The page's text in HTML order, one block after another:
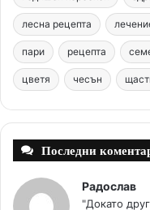
o
o
k
лесна рецепта
пари рецепта
цветя чесън
Последни
Радослав
"Докато
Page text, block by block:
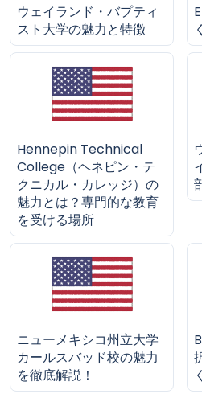
ウェイランド・バプティ
スト大学の魅力と特徴
Hennepin Technical
College（ヘネピン・テ
クニカル・カレッジ）の
魅力とは？専門的な教育
を受ける場所
ニューメキシコ州立大学
カールスバッド校の魅力
を徹底解説！
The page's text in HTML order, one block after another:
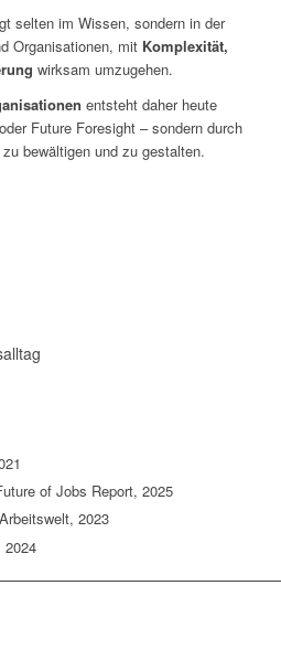
selten im Wissen, sondern in der
Organisationen, mit Komplexität,
wirksam umzugehen.
entsteht daher heute
Future Foresight – sondern durch
bewältigen und zu gestalten.
of Jobs Report, 2025
2023
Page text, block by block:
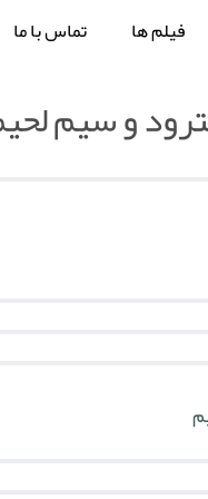
فیلم ها تماس با ما
و سیم
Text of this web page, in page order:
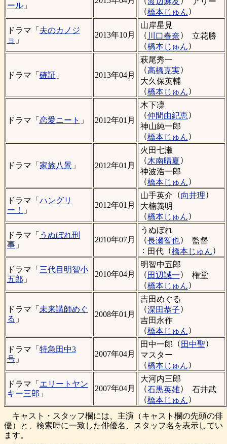
ール」
（橋本じゅん）
ドラマ「 夫のカノジ
ョ 」
2013年10月
山岸星見
（ 川口春奈）
立花勝
（橋本じゅん）
ドラマ「 確証 」 2013年04月
萩尾秀一
（高橋克実）
大久保英輔
（橋本じゅん）
ドラマ「 恋愛ニート 」 2012年01月
木下凜
（仲間由紀恵）
神山純一郎
（橋本じゅん）
ドラマ「 家族八景」 2012年01月
火田七瀬
（木南晴夏）
神波浩一郎
（橋本じゅん）
ドラマ「 ハングリ
ー！
」
2012年01月
山手英介 （向井理）
大楠義明
（橋本じゅん）
ドラマ「 うぬぼれ刑
事」
2010年07月
うぬぼれ
（長瀬智也）
監督
： 田代 （橋本じゅん）
ドラマ「 三代目明智小
五郎 」
2010年04月
明智中五郎
（ 田辺誠一）
権堂
（橋本じゅん）
ドラマ「 未来講師めぐ
る 」
2008年01月
吉田めぐる
（深田恭子）
吉田永作
（橋本じゅん）
ドラマ「 特急田中3
号」
2007年04月
田中一郎 （ 田中聖）
マスター
（橋本じゅん）
ドラマ「 エリートヤン
キー三郎 」
2007年04月
大河内三郎
（石黒英雄）
石井武
（橋本じゅん）
キャスト・スタッフ欄には、主演（キャスト欄の先頭の俳
優）と、検索時に一致した俳優名、スタッフ名を表示してい
ます。

#### Task instructions:
Where images occur in the data above, leave them out and repeat everything else exactly.

#### Written response:
The page's text in HTML order, one block after another:
o
o
k
лесна рецепта
пари рецепта
цветя чесън
Последни
Радослав
"Докато
Page text, block by block:
ウェイランド・バプティ
スト大学の魅力と特徴
Hennepin Technical
College（ヘネピン・テ
クニカル・カレッジ）の
魅力とは？専門的な教育
を受ける場所
ニューメキシコ州立大学
カールスバッド校の魅力
を徹底解説！
The page's text in HTML order, one block after another:
selten im Wissen, sondern in der
Organisationen, mit Komplexität,
wirksam umzugehen.
entsteht daher heute
Future Foresight – sondern durch
bewältigen und zu gestalten.
of Jobs Report, 2025
2023
Page text, block by block:
فیلم ها تماس با ما
و سیم
Text of this web page, in page order:
ール」
（橋本じゅん）
ドラマ「 夫のカノジ
ョ 」
2013年10月
山岸星見
（ 川口春奈）
立花勝
（橋本じゅん）
ドラマ「 確証 」 2013年04月
萩尾秀一
（高橋克実）
大久保英輔
（橋本じゅん）
ドラマ「 恋愛ニート 」 2012年01月
木下凜
（仲間由紀恵）
神山純一郎
（橋本じゅん）
ドラマ「 家族八景」 2012年01月
火田七瀬
（木南晴夏）
神波浩一郎
（橋本じゅん）
ドラマ「 ハングリ
ー！
」
2012年01月
山手英介 （向井理）
大楠義明
（橋本じゅん）
ドラマ「 うぬぼれ刑
事」
2010年07月
うぬぼれ
（長瀬智也）
監督
： 田代 （橋本じゅん）
ドラマ「 三代目明智小
五郎 」
2010年04月
明智中五郎
（ 田辺誠一）
権堂
（橋本じゅん）
ドラマ「 未来講師めぐ
る 」
2008年01月
吉田めぐる
（深田恭子）
吉田永作
（橋本じゅん）
ドラマ「 特急田中3
号」
2007年04月
田中一郎 （ 田中聖）
マスター
（橋本じゅん）
ドラマ「 エリートヤン
キー三郎 」
2007年04月
大河内三郎
（石黒英雄）
石井武
（橋本じゅん）
キャスト・スタッフ欄には、主演（キャスト欄の先頭の俳
優）と、検索時に一致した俳優名、スタッフ名を表示してい
ます。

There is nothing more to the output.